**WHAT THE TASK ASKS:** Could the records be returned exactly, with the pictures left out?

[Items from a dataset]

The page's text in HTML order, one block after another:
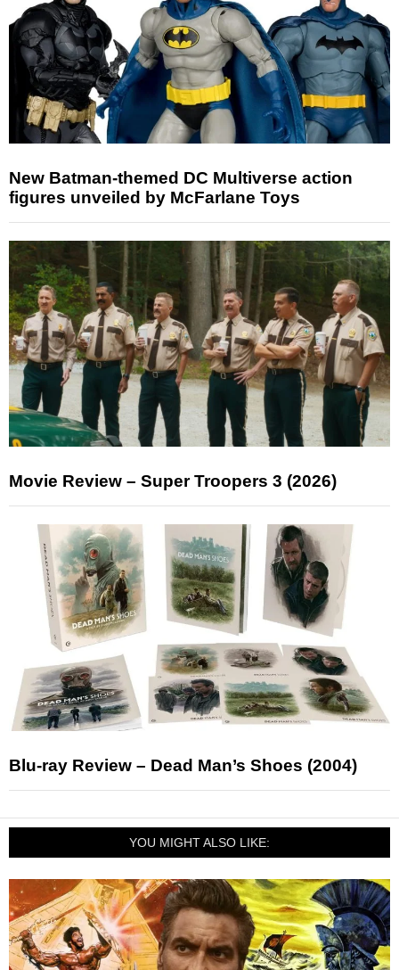
New Batman-themed DC Multiverse action
figures unveiled by McFarlane Toys
Movie Review – Super Troopers 3 (2026)
Blu-ray Review – Dead Man’s Shoes (2004)
YOU MIGHT ALSO LIKE:
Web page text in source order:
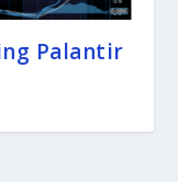
Palantir
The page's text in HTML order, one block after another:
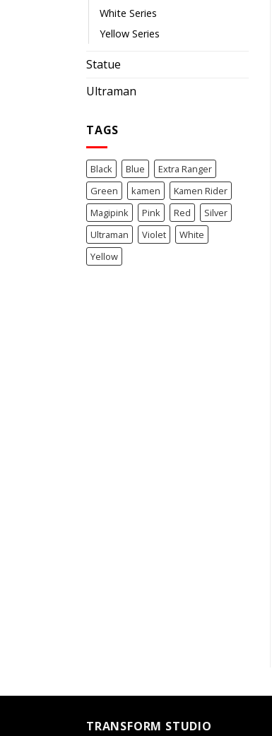
White Series
Yellow Series
Statue
Ultraman
TAGS
Black Blue
Extra Ranger
Green
kamen
Kamen Rider
Magipink
Pink Red
Silver
Ultraman
Violet
White
Yellow
TRANSFORM STUDIO
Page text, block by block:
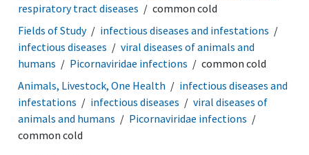
respiratory tract diseases
common cold
Fields of Study
infectious diseases and infestations
infectious diseases
viral diseases of animals and
humans
Picornaviridae infections
common cold
Animals, Livestock, One Health
infectious diseases and
infestations
infectious diseases
viral diseases of
animals and humans
Picornaviridae infections
common cold
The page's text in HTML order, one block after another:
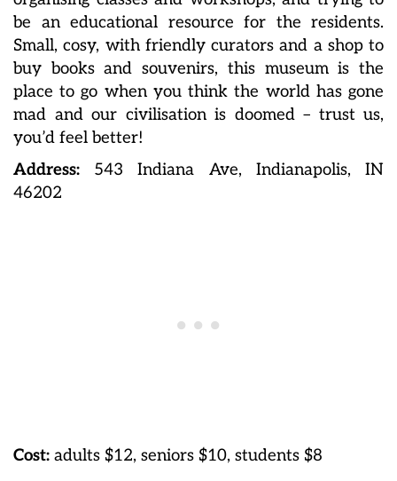
be an educational resource for the residents.
Small, cosy, with friendly curators and a shop to
buy books and souvenirs, this museum is the
place to go when you think the world has gone
mad and our civilisation is doomed – trust us,
you’d feel better!
Address: 543 Indiana Ave, Indianapolis, IN
46202
Cost: adults $12, seniors $10, students $8
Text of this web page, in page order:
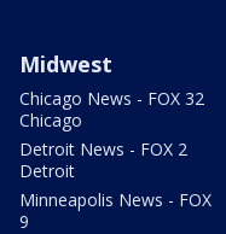
Midwest
Chicago News - FOX 32
Chicago
Detroit News - FOX 2
Detroit
Minneapolis News - FOX
9
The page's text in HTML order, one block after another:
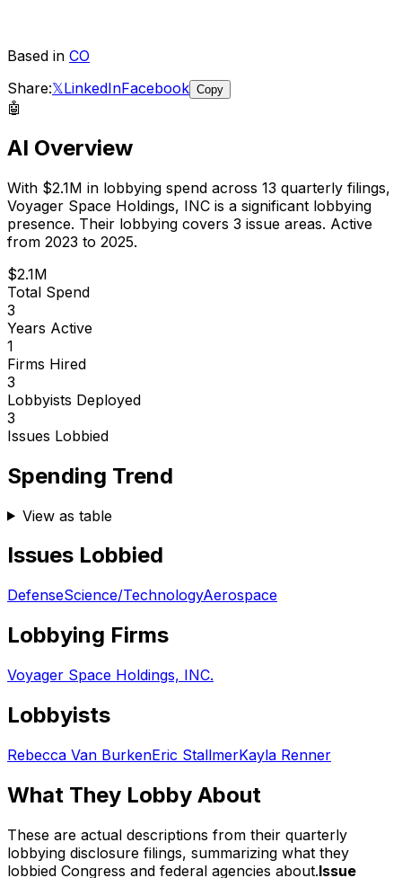
Based in CO
Share:𝕏LinkedInFacebook Copy
🤖
AI Overview
With $2.1M in lobbying spend across 13 quarterly filings,
Voyager Space Holdings, INC is a significant lobbying
presence. Their lobbying covers 3 issue areas. Active
from 2023 to 2025.
$2.1M
Total Spend
3
Years Active
1
Firms Hired
3
Lobbyists Deployed
3
Issues Lobbied
Spending Trend
View as table
Issues Lobbied
DefenseScience/TechnologyAerospace
Lobbying Firms
Voyager Space Holdings, INC.
Lobbyists
Rebecca Van BurkenEric StallmerKayla Renner
What They Lobby About
These are actual descriptions from their quarterly
lobbying disclosure filings, summarizing what they
lobbied Congress and federal agencies about.Issue
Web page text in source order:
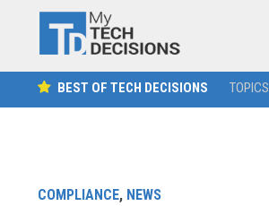
BEST OF TECH DECISIONS TOPICS
COMPLIANCE, NEWS
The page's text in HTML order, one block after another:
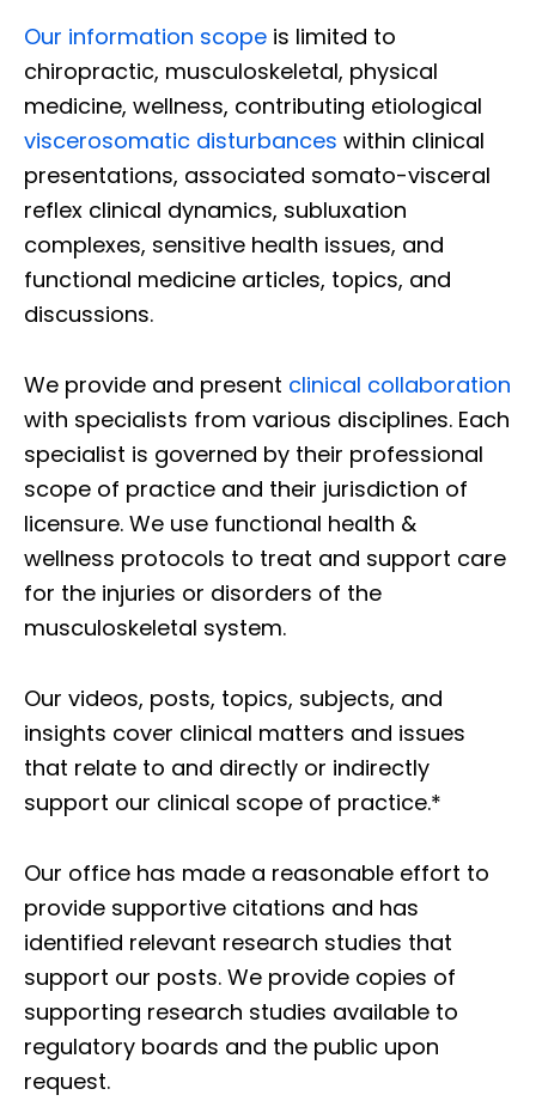
Our information scope is limited to
chiropractic, musculoskeletal, physical
medicine, wellness, contributing etiological
viscerosomatic disturbances within clinical
presentations, associated somato-visceral
reflex clinical dynamics, subluxation
complexes, sensitive health issues, and
functional medicine articles, topics, and
discussions.
We provide and present clinical collaboration
with specialists from various disciplines. Each
specialist is governed by their professional
scope of practice and their jurisdiction of
licensure. We use functional health &
wellness protocols to treat and support care
for the injuries or disorders of the
musculoskeletal system.
Our videos, posts, topics, subjects, and
insights cover clinical matters and issues
that relate to and directly or indirectly
support our clinical scope of practice.*
Our office has made a reasonable effort to
provide supportive citations and has
identified relevant research studies that
support our posts. We provide copies of
supporting research studies available to
regulatory boards and the public upon
request.
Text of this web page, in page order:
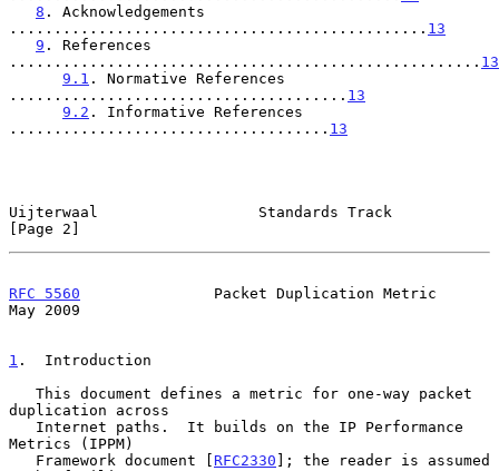
8 . Acknowledgements
............................................... 13
9 . References
..................................................... 13
9.1 . Normative References
...................................... 13
9.2 . Informative References
.................................... 13
Uijterwaal                  Standards Track
[Page 2]
RFC 5560
               Packet Duplication Metric
May 2009
1 .  Introduction
duplication across
Metrics (IPPM)
   Framework document [
RFC2330 ]; the reader is assumed
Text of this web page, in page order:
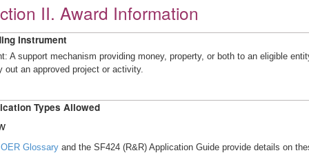
II. Award Information
Instrument
A support mechanism providing money, property, or both to an eligible
out an approved project or activity.
Types Allowed
OER Glossary and the SF424 (R&R) Application Guide provide details on
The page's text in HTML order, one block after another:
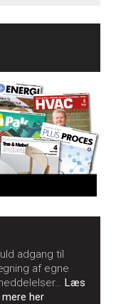
adgang til
af egne
Læs
mere her
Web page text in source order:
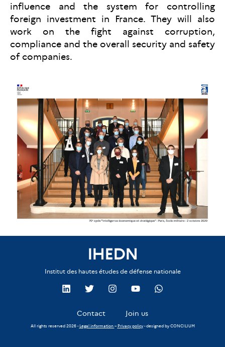
influence and the system for controlling
foreign investment in France. They will also
work on the fight against corruption,
compliance and the overall security and safety
of companies.
IHEDN
Institut des hautes études de défense nationale
Contact Join us
All rights reserved 2026 -Legal information –Privacy policy - designed by CONCILIUM
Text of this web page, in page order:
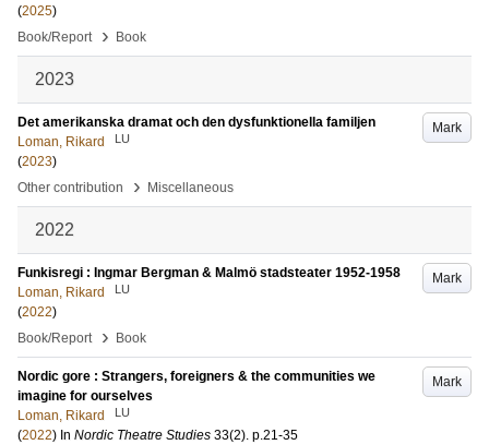
(2025)
Book/Report
› Book
2023
Mark
Det amerikanska dramat och den dysfunktionella familjen
Loman, Rikard
LU
(2023)
Other contribution
› Miscellaneous
2022
Mark
Funkisregi : Ingmar Bergman & Malmö stadsteater 1952-1958
Loman, Rikard
LU
(2022)
Book/Report
› Book
Mark
Nordic gore : Strangers, foreigners & the communities we
imagine for ourselves
Loman, Rikard
LU
(2022) In Nordic Theatre Studies 33(2). p.21-35
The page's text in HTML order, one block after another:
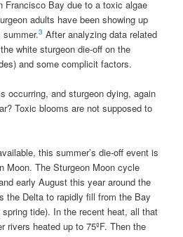
Francisco Bay due to a toxic algae
adults have been showing up
summer.3 After analyzing data related
white sturgeon die-off on the
and some complicit factors.
occurring, and sturgeon dying, again
Toxic blooms are not supposed to
this summer’s die-off event is
Moon. The Sturgeon Moon cycle
early August this year around the
the Delta to rapidly fill from the Bay
tide). In the recent heat, all that
rivers heated up to 75ºF. Then the
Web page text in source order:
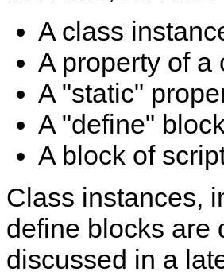
A class
A property of a
A "static"
A "define"
A block of
Class instances,
define blocks are
discussed in a
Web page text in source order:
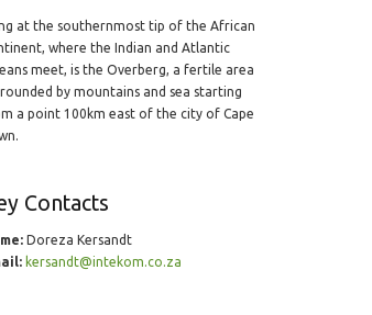
at the southernmost tip of the African
where the Indian and Atlantic
meet, is the Overberg, a fertile area
by mountains and sea starting
a point 100km east of the city of Cape
Contacts
Doreza Kersandt
kersandt@intekom.co.za

**YOUR RESPONSE:**
The page's text in HTML order, one block after another:
New Batman-themed DC Multiverse action
figures unveiled by McFarlane Toys
Movie Review – Super Troopers 3 (2026)
Blu-ray Review – Dead Man’s Shoes (2004)
YOU MIGHT ALSO LIKE:
Web page text in source order:
Palantir
The page's text in HTML order, one block after another:
White Series
Yellow Series
Statue
Ultraman
TAGS
Black Blue
Extra Ranger
Green
kamen
Kamen Rider
Magipink
Pink Red
Silver
Ultraman
Violet
White
Yellow
TRANSFORM STUDIO
Page text, block by block:
respiratory tract diseases
common cold
Fields of Study
infectious diseases and infestations
infectious diseases
viral diseases of animals and
humans
Picornaviridae infections
common cold
Animals, Livestock, One Health
infectious diseases and
infestations
infectious diseases
viral diseases of
animals and humans
Picornaviridae infections
common cold
The page's text in HTML order, one block after another:
be an educational resource for the residents.
Small, cosy, with friendly curators and a shop to
buy books and souvenirs, this museum is the
place to go when you think the world has gone
mad and our civilisation is doomed – trust us,
you’d feel better!
Address: 543 Indiana Ave, Indianapolis, IN
46202
Cost: adults $12, seniors $10, students $8
Text of this web page, in page order:
Midwest
Chicago News - FOX 32
Chicago
Detroit News - FOX 2
Detroit
Minneapolis News - FOX
9
The page's text in HTML order, one block after another:
Based in CO
Share:𝕏LinkedInFacebook Copy
🤖
AI Overview
With $2.1M in lobbying spend across 13 quarterly filings,
Voyager Space Holdings, INC is a significant lobbying
presence. Their lobbying covers 3 issue areas. Active
from 2023 to 2025.
$2.1M
Total Spend
3
Years Active
1
Firms Hired
3
Lobbyists Deployed
3
Issues Lobbied
Spending Trend
View as table
Issues Lobbied
DefenseScience/TechnologyAerospace
Lobbying Firms
Voyager Space Holdings, INC.
Lobbyists
Rebecca Van BurkenEric StallmerKayla Renner
What They Lobby About
These are actual descriptions from their quarterly
lobbying disclosure filings, summarizing what they
lobbied Congress and federal agencies about.Issue
Web page text in source order:
BEST OF TECH DECISIONS TOPICS
COMPLIANCE, NEWS
The page's text in HTML order, one block after another:
Our information scope is limited to
chiropractic, musculoskeletal, physical
medicine, wellness, contributing etiological
viscerosomatic disturbances within clinical
presentations, associated somato-visceral
reflex clinical dynamics, subluxation
complexes, sensitive health issues, and
functional medicine articles, topics, and
discussions.
We provide and present clinical collaboration
with specialists from various disciplines. Each
specialist is governed by their professional
scope of practice and their jurisdiction of
licensure. We use functional health &
wellness protocols to treat and support care
for the injuries or disorders of the
musculoskeletal system.
Our videos, posts, topics, subjects, and
insights cover clinical matters and issues
that relate to and directly or indirectly
support our clinical scope of practice.*
Our office has made a reasonable effort to
provide supportive citations and has
identified relevant research studies that
support our posts. We provide copies of
supporting research studies available to
regulatory boards and the public upon
request.
Text of this web page, in page order:
8 . Acknowledgements
............................................... 13
9 . References
..................................................... 13
9.1 . Normative References
...................................... 13
9.2 . Informative References
.................................... 13
Uijterwaal                  Standards Track
[Page 2]
RFC 5560
               Packet Duplication Metric
May 2009
1 .  Introduction
duplication across
Metrics (IPPM)
   Framework document [
RFC2330 ]; the reader is assumed
Text of this web page, in page order:
II. Award Information
Instrument
A support mechanism providing money, property, or both to an eligible
out an approved project or activity.
Types Allowed
OER Glossary and the SF424 (R&R) Application Guide provide details on
The page's text in HTML order, one block after another:
adgang til
af egne
Læs
mere her
Web page text in source order:
influence and the system for controlling
foreign investment in France. They will also
work on the fight against corruption,
compliance and the overall security and safety
of companies.
IHEDN
Institut des hautes études de défense nationale
Contact Join us
All rights reserved 2026 -Legal information –Privacy policy - designed by CONCILIUM
Text of this web page, in page order:
(2025)
Book/Report
› Book
2023
Mark
Det amerikanska dramat och den dysfunktionella familjen
Loman, Rikard
LU
(2023)
Other contribution
› Miscellaneous
2022
Mark
Funkisregi : Ingmar Bergman & Malmö stadsteater 1952-1958
Loman, Rikard
LU
(2022)
Book/Report
› Book
Mark
Nordic gore : Strangers, foreigners & the communities we
imagine for ourselves
Loman, Rikard
LU
(2022) In Nordic Theatre Studies 33(2). p.21-35
The page's text in HTML order, one block after another:
Francisco Bay due to a toxic algae
adults have been showing up
summer.3 After analyzing data related
white sturgeon die-off on the
and some complicit factors.
occurring, and sturgeon dying, again
Toxic blooms are not supposed to
this summer’s die-off event is
Moon. The Sturgeon Moon cycle
early August this year around the
the Delta to rapidly fill from the Bay
tide). In the recent heat, all that
rivers heated up to 75ºF. Then the
Web page text in source order:
A class
A property of a
A "static"
A "define"
A block of
Class instances,
define blocks are
discussed in a
Web page text in source order:
at the southernmost tip of the African
where the Indian and Atlantic
meet, is the Overberg, a fertile area
by mountains and sea starting
a point 100km east of the city of Cape
Contacts
Doreza Kersandt
kersandt@intekom.co.za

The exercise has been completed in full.